Recorded data:
···
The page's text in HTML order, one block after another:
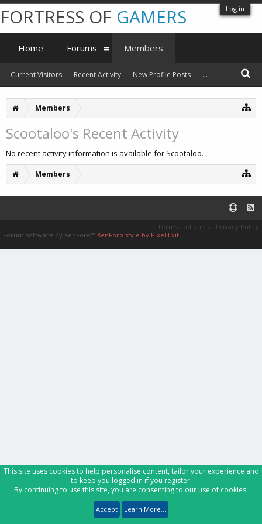
Log in
Members
Scootaloo's Recent Activity
No recent activity information is available for Scootaloo.
Members
FORTRESS OF GAMERS
Home Forums Members
Current Visitors Recent Activity New Profile Posts ...
Terms and Rules
Privacy Policy
Forum software by XenForo™ XenForo style by Pixel Exit
This site uses cookies to help personalise content, tailor your experience and
to keep you logged in if you register.
By continuing to use this site, you are consenting to our use of cookies.
Accept Learn More...
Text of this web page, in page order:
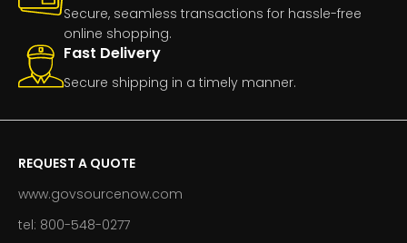
Secure, seamless transactions for hassle-free
online shopping.
Fast Delivery
Secure shipping in a timely manner.
REQUEST A QUOTE
www.govsourcenow.com
tel: 800-548-0277
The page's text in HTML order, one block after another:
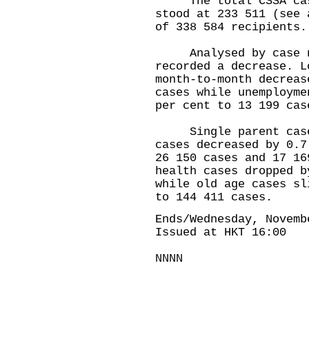
stood at 233 511
of 338 584 recipients.
Analysed by case
recorded a decrease.
month-to-month
cases while
per cent to 13 199
Single parent
cases decreased by
26 150 cases and 17
health cases dropped
while old age cases
to 144 411 cases.
Ends/Wednesday,
Issued at HKT 16:00
NNNN
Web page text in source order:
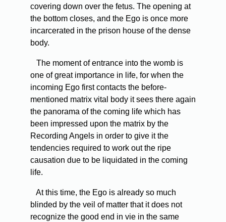
covering down over the fetus. The opening at
the bottom closes, and the Ego is once more
incarcerated in the prison house of the dense
body.
The moment of entrance into the womb is
one of great importance in life, for when the
incoming Ego first contacts the before-
mentioned matrix vital body it sees there again
the panorama of the coming life which has
been impressed upon the matrix by the
Recording Angels in order to give it the
tendencies required to work out the ripe
causation due to be liquidated in the coming
life.
At this time, the Ego is already so much
blinded by the veil of matter that it does not
recognize the good end in vie in the same
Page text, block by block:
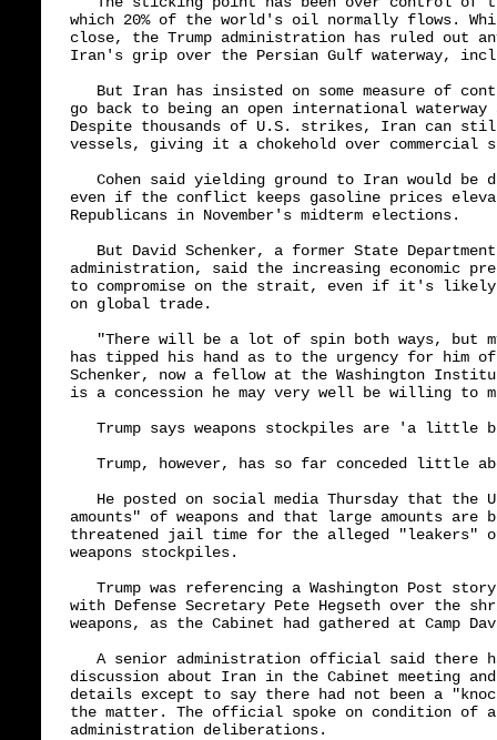
which 20% of the world's oil normally flows.
close, the Trump administration has ruled out
Iran's grip over the Persian Gulf waterway,
But Iran has insisted on some measure of
go back to being an open international
Despite thousands of U.S. strikes, Iran can
vessels, giving it a chokehold over commercial
Cohen said yielding ground to Iran would be
even if the conflict keeps gasoline prices
Republicans in November's midterm elections.
But David Schenker, a former State
administration, said the increasing economic
to compromise on the strait, even if it's
on global trade.
"There will be a lot of spin both ways, but
has tipped his hand as to the urgency for
Schenker, now a fellow at the Washington
is a concession he may very well be willing to
Trump says weapons stockpiles are 'a little
Trump, however, has so far conceded little
He posted on social media Thursday that the
amounts" of weapons and that large amounts are
threatened jail time for the alleged "leakers"
weapons stockpiles.
Trump was referencing a Washington Post
with Defense Secretary Pete Hegseth over the
weapons, as the Cabinet had gathered at Camp
A senior administration official said there
discussion about Iran in the Cabinet meeting
details except to say there had not been a
the matter. The official spoke on condition of
administration deliberations.
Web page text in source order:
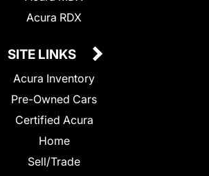
Acura RDX
SITE LINKS
Acura Inventory
Pre-Owned Cars
Certified Acura
Home
Sell/Trade
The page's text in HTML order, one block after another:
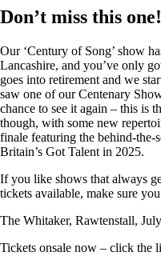
Don’t miss this one!
Our ‘Century of Song’ show
Lancashire, and you’ve only
goes into retirement and we
saw one of our Centenary
chance to see it again – this is
though, with some new
finale featuring the behind-the-
Britain’s Got Talent in 2025.
If you like shows that always
tickets available, make sure
The Whitaker, Rawtenstall,
Tickets onsale now – click the
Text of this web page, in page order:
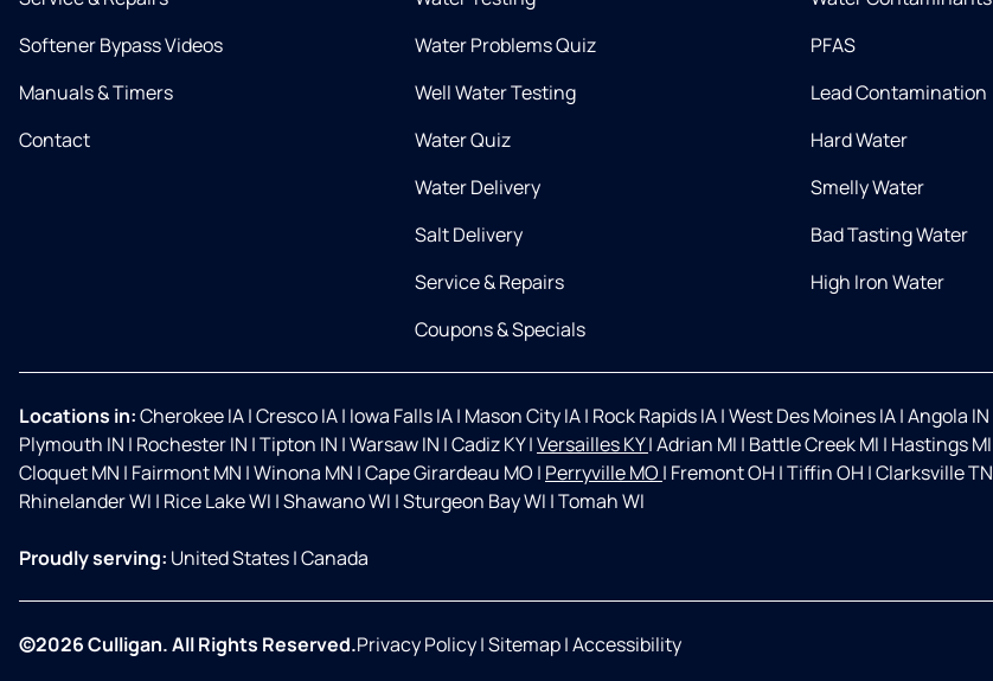
Softener Bypass Videos
Manuals & Timers
Contact
Water Problems Quiz
Well Water Testing
Water Quiz
Water Delivery
Salt Delivery
Service & Repairs
Coupons & Specials
PFAS
Lead Contamination
Hard Water
Smelly Water
Bad Tasting Water
High Iron Water
Locations in:Cherokee IA|Cresco IA| Iowa Falls IA| Mason City IA| Rock Rapids IA|West Des Moines IA|Angola IN
Plymouth IN | Rochester IN |Tipton IN |Warsaw IN |Cadiz KY|Versailles KY|Adrian MI | Battle Creek MI | Hastings MI
Cloquet MN | Fairmont MN |Winona MN |Cape Girardeau MO | Perryville MO | Fremont OH |Tiffin OH |Clarksville TN
Rhinelander WI | Rice Lake WI |Shawano WI |Sturgeon Bay WI |Tomah WI
Proudly serving: United States|Canada
©2026 Culligan. All Rights Reserved.Privacy Policy|Sitemap|Accessibility
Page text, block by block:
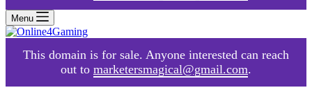
Menu
This domain is for sale. Anyone interested can reach
out to marketersmagical@gmail.com.
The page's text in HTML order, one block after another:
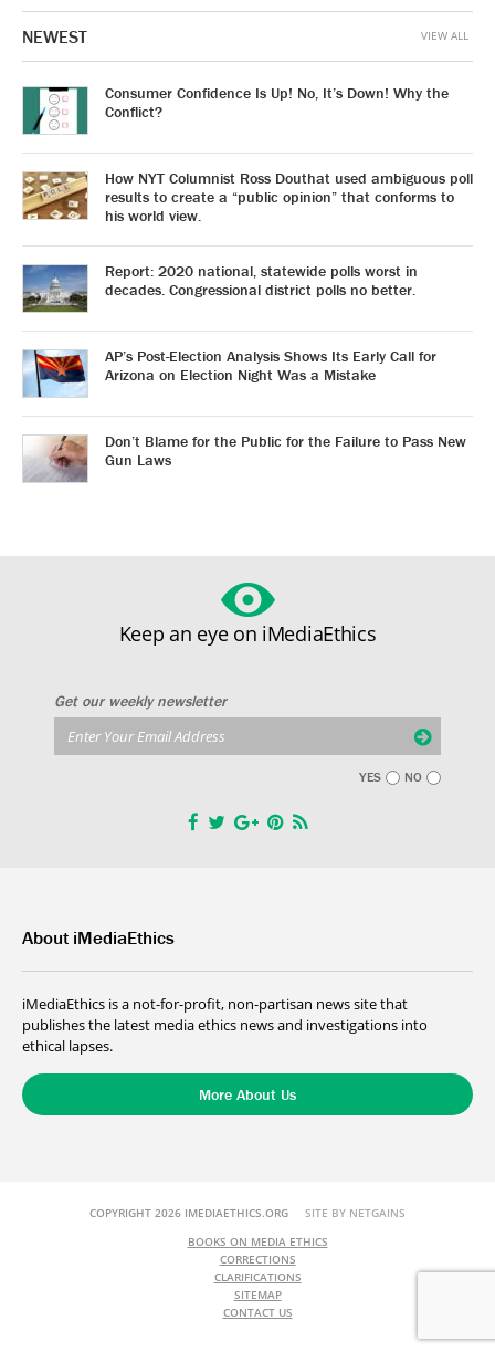
NEWEST
Consumer Confidence Is Up! No, It’s Down! Why the
Conflict?
How NYT Columnist Ross Douthat used ambiguous poll
results to create a “public opinion” that conforms to
his world view.
Report: 2020 national, statewide polls worst in
decades. Congressional district polls no better.
AP’s Post-Election Analysis Shows Its Early Call for
Arizona on Election Night Was a Mistake
Don’t Blame for the Public for the Failure to Pass New
Gun Laws
VIEW ALL
Keep an eye on iMediaEthics
Get our weekly newsletter
YES NO
About iMediaEthics
iMediaEthics is a not-for-profit, non-partisan news site that
publishes the latest media ethics news and investigations into
ethical lapses.
More About Us
COPYRIGHT 2026 IMEDIAETHICS.ORG SITE BY NETGAINS
BOOKS ON MEDIA ETHICS
CORRECTIONS
CLARIFICATIONS
SITEMAP
CONTACT US
···
### WORK REQUEST
Please go through each line of the data and count those that contain the string "which"; give that number alone.

### RESPONSE TO THIS EXERCISE
2